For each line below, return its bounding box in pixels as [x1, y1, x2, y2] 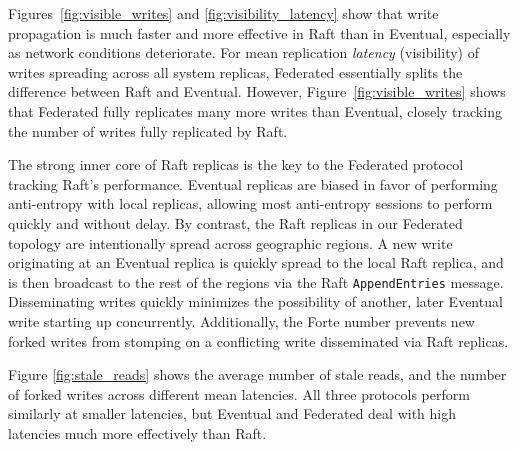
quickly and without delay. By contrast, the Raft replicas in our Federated [8, 212, 463, 233]
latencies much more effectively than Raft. [8, 422, 267, 443]
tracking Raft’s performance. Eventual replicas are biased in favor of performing [8, 173, 498, 194]
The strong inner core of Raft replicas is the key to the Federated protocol [8, 154, 464, 175]
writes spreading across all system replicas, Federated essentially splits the [8, 61, 463, 82]
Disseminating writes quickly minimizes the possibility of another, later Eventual [8, 291, 503, 312]
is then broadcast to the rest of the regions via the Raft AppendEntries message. [8, 271, 504, 292]
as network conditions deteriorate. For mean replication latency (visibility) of [8, 42, 479, 63]
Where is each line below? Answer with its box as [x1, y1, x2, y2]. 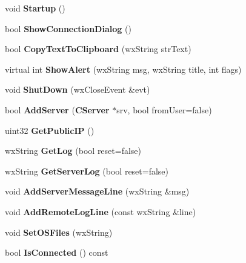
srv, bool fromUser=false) [116, 103, 212, 116]
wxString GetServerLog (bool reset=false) [5, 164, 169, 177]
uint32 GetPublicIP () [5, 124, 95, 136]
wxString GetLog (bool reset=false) [5, 144, 142, 157]
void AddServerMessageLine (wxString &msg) [5, 185, 190, 198]
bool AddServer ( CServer [5, 103, 110, 116]
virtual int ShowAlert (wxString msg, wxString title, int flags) [5, 62, 242, 75]
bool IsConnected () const [5, 246, 108, 259]
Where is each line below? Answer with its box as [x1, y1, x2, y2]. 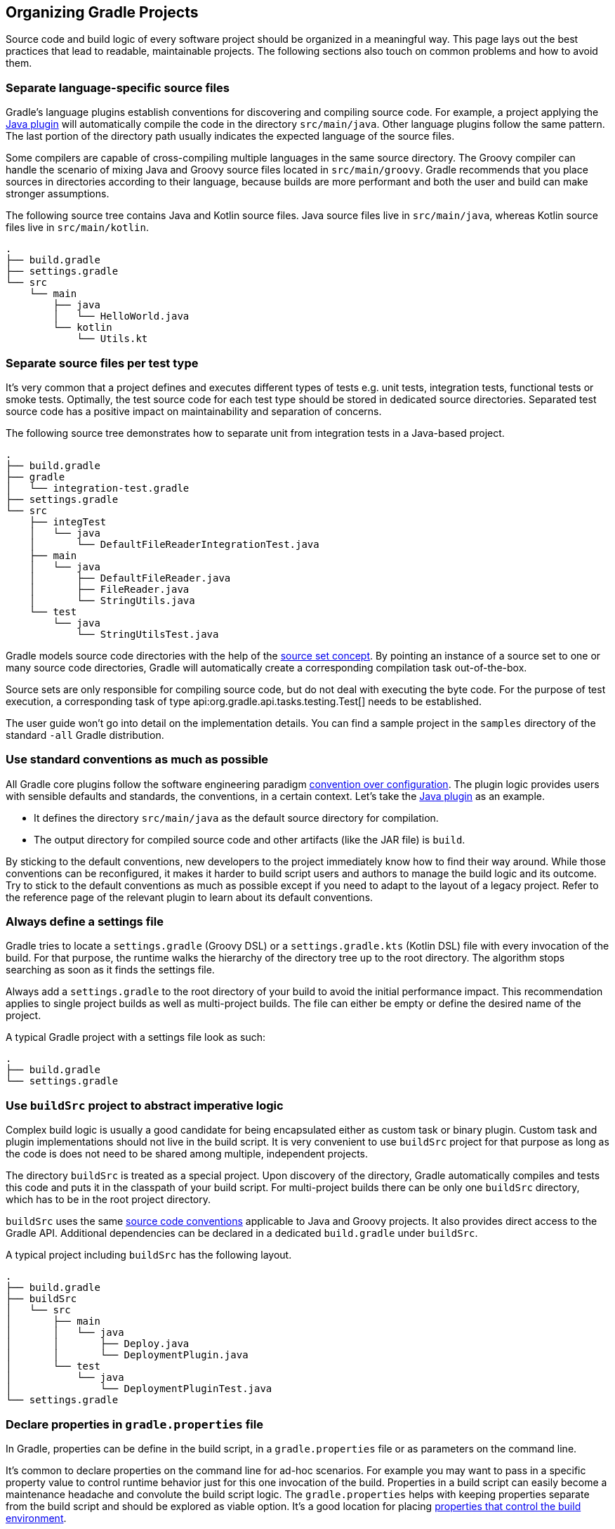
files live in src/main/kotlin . [6, 221, 150, 234]
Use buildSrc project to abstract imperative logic [6, 1098, 284, 1113]
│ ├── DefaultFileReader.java [29, 572, 231, 584]
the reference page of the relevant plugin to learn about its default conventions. [6, 891, 373, 903]
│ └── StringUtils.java [29, 594, 195, 606]
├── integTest [29, 516, 107, 527]
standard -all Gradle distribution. [6, 728, 164, 741]
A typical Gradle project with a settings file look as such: [6, 1031, 266, 1044]
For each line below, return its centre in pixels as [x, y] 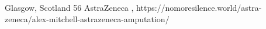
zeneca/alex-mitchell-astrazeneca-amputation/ [87, 18]
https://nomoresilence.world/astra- [199, 7]
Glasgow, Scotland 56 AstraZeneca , [69, 7]
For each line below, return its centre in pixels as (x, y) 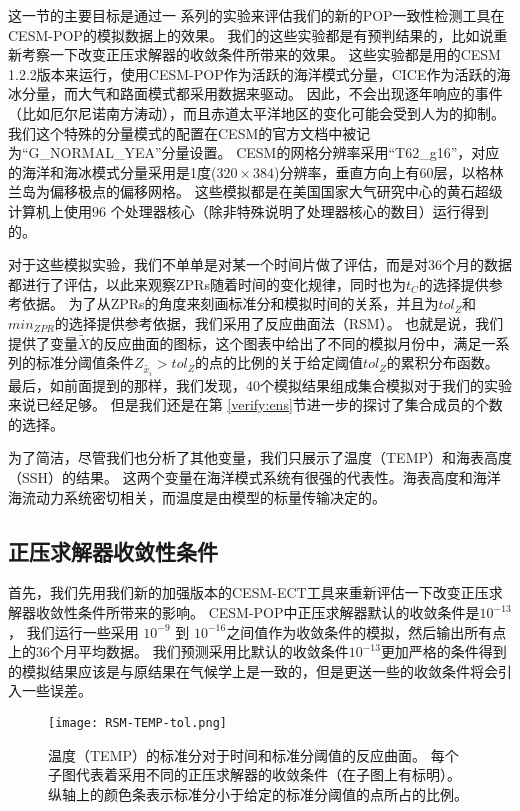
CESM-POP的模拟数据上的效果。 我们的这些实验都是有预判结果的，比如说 (251, 34)
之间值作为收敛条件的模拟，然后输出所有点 (366, 631)
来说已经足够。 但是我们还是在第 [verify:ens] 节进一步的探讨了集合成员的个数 (255, 404)
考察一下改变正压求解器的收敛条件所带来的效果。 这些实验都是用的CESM (261, 54)
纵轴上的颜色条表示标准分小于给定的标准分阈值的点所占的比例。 (258, 793)
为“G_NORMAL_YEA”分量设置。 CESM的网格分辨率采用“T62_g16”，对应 (254, 152)
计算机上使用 (50, 210)
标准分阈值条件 (84, 362)
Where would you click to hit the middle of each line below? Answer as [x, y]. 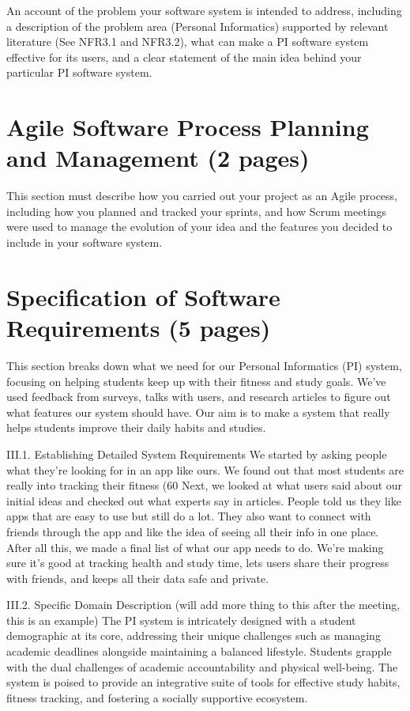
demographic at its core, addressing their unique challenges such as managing [194, 635]
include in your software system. [85, 242]
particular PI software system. [79, 72]
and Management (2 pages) [158, 158]
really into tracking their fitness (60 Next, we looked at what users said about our [205, 485]
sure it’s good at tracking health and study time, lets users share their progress [198, 563]
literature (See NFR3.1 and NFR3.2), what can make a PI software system [188, 42]
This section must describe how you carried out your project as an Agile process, [202, 196]
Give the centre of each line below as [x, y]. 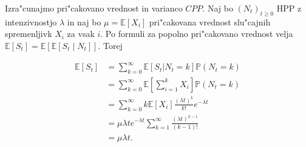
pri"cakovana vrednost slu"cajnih [210, 21]
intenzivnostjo [31, 21]
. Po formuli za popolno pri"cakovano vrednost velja [197, 34]
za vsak [81, 34]
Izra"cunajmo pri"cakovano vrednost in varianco [94, 8]
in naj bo [84, 21]
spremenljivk [29, 34]
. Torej [110, 45]
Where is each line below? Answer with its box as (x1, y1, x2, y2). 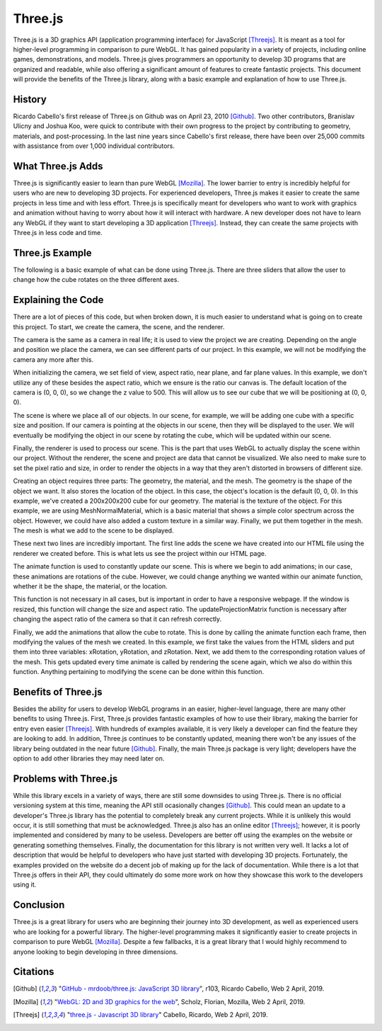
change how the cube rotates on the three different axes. (13, 275, 180, 284)
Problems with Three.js (13, 773, 118, 785)
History (13, 93, 47, 106)
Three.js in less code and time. (13, 229, 103, 237)
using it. (13, 880, 37, 889)
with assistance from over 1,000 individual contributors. (13, 142, 175, 150)
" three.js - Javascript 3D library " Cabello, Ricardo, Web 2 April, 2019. (66, 1010, 268, 1019)
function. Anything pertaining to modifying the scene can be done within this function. (13, 668, 265, 676)
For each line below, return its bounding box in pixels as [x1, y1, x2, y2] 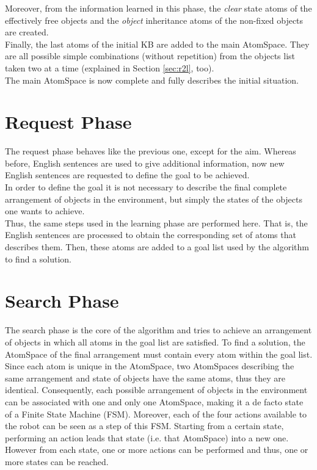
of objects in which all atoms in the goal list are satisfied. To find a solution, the [5, 335, 305, 348]
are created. [5, 26, 49, 38]
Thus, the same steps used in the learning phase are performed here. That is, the [5, 216, 308, 229]
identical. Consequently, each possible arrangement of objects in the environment [5, 383, 308, 396]
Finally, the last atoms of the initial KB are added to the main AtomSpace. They [5, 37, 310, 50]
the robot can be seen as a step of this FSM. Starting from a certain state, [5, 419, 284, 432]
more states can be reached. [5, 455, 109, 468]
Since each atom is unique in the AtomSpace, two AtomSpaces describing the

- _TASK GOAL_
Go through the entries and copy each line holding the string "system".

- _ANSWER SPACE_
writes spreading across all system replicas, Federated essentially splits the [8, 61, 463, 82]
include in your software system. [85, 242]
particular PI software system. [79, 72]
literature (See NFR3.1 and NFR3.2), what can make a PI software system [188, 42]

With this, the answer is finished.